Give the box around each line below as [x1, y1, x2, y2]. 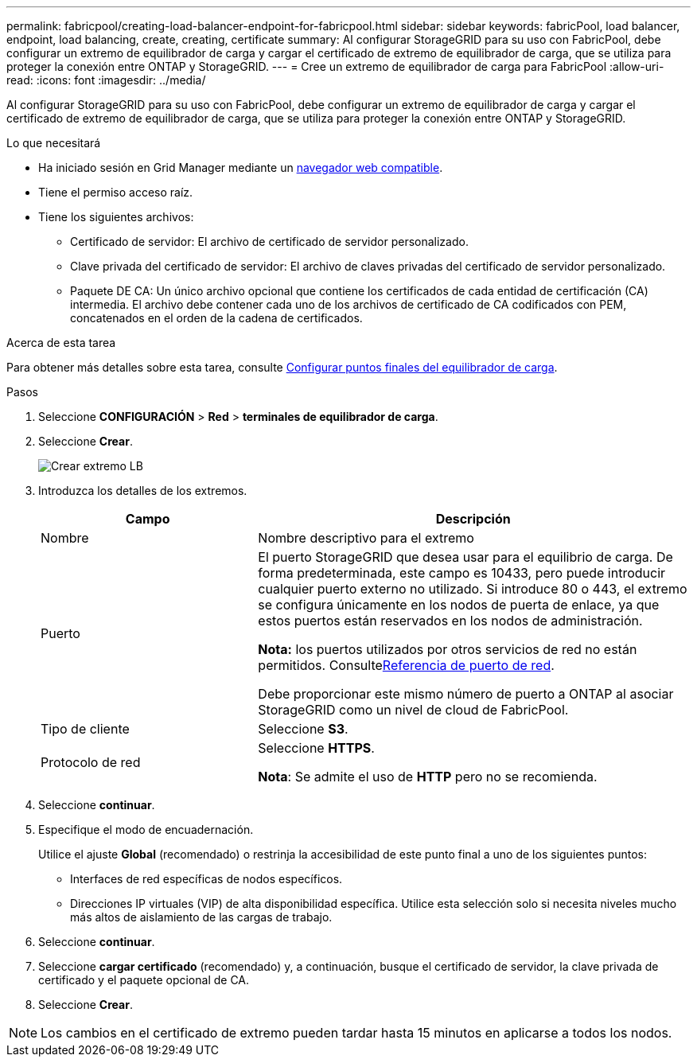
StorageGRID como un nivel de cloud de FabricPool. [258, 702, 569, 718]
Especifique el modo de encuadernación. [38, 823, 254, 836]
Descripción [435, 511, 511, 527]
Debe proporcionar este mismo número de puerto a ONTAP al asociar [258, 686, 674, 702]
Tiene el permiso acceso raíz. [38, 185, 193, 199]
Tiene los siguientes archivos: [38, 210, 194, 224]
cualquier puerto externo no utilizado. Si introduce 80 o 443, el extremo [258, 581, 687, 597]
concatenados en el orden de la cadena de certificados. [70, 311, 363, 325]
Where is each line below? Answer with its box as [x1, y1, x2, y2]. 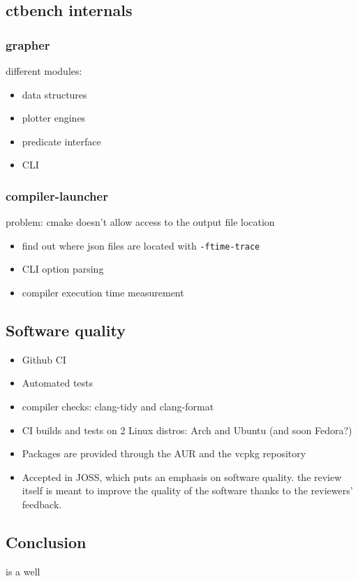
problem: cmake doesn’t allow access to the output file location [6, 215, 275, 229]
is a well [6, 564, 40, 578]
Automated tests [22, 375, 94, 390]
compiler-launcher [6, 187, 108, 204]
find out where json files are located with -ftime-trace [22, 238, 260, 252]
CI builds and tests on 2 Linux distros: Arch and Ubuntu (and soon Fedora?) [22, 422, 352, 437]
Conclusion [6, 531, 87, 552]
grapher [6, 36, 50, 53]
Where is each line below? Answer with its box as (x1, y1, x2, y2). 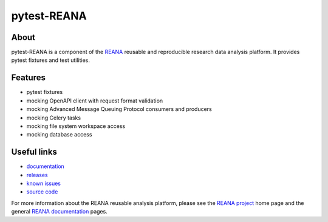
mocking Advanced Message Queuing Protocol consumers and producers (26, 106, 212, 113)
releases (26, 171, 48, 178)
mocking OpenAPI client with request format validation (26, 97, 163, 104)
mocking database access (26, 131, 92, 138)
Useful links (11, 147, 58, 157)
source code (26, 188, 58, 195)
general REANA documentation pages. (11, 208, 108, 215)
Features (11, 73, 46, 83)
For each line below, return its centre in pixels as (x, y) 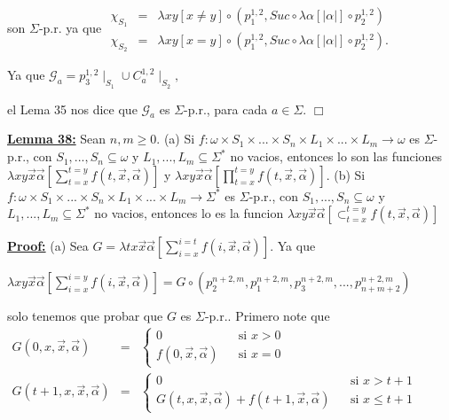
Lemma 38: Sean (57, 139)
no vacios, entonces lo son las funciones (336, 156)
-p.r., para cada (226, 109)
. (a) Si (176, 139)
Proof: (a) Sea (48, 246)
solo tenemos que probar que (85, 316)
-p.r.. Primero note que (267, 316)
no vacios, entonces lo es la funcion (189, 213)
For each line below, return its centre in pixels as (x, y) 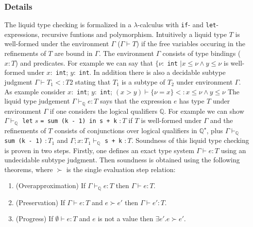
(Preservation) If (40, 202)
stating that (93, 81)
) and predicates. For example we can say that (84, 62)
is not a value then (126, 218)
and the (221, 120)
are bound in (74, 53)
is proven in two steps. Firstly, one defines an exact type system (99, 150)
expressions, (22, 34)
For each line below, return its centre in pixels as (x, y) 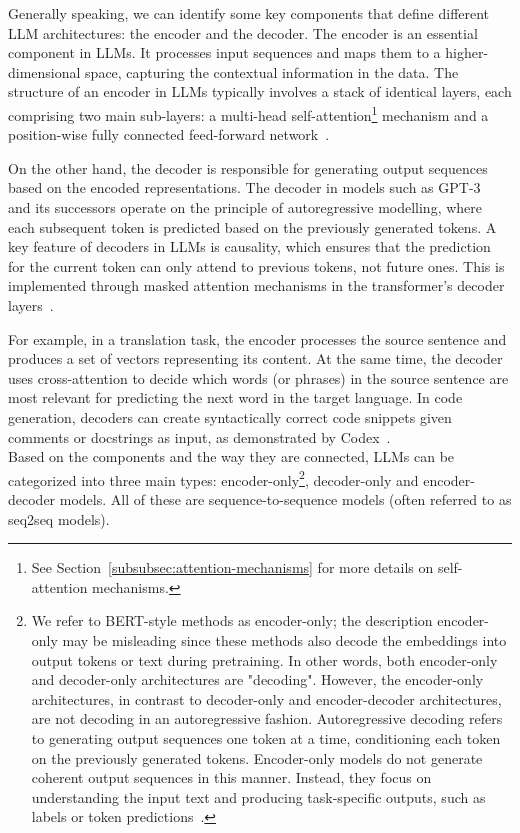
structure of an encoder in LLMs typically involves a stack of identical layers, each (260, 91)
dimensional (44, 71)
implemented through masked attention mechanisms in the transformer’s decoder (256, 285)
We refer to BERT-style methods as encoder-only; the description (232, 620)
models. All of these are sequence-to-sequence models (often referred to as (285, 498)
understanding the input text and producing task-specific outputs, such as (258, 796)
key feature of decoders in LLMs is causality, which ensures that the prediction (249, 246)
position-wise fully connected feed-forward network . (169, 134)
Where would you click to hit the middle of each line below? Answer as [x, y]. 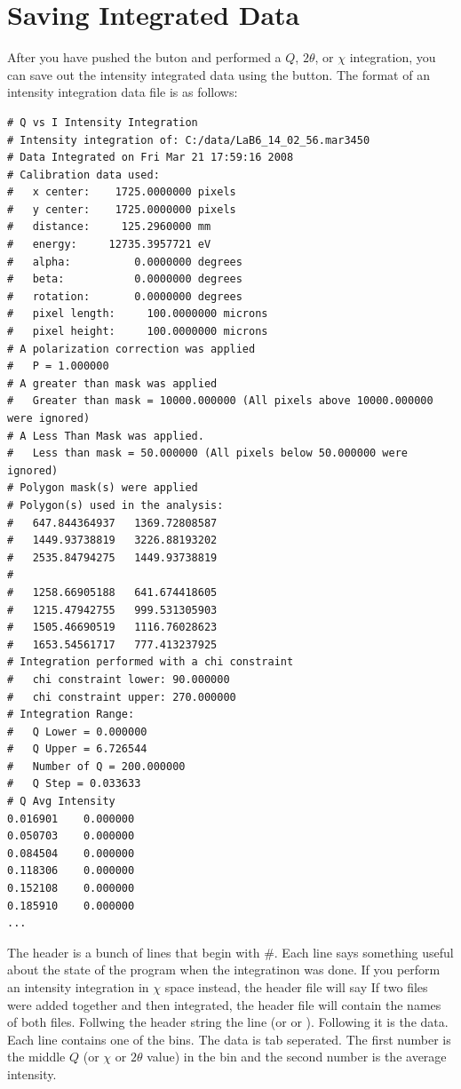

Task brief: Counting only lines of the data above that hold "encoder", report the total and nothing else.

Task solution: 2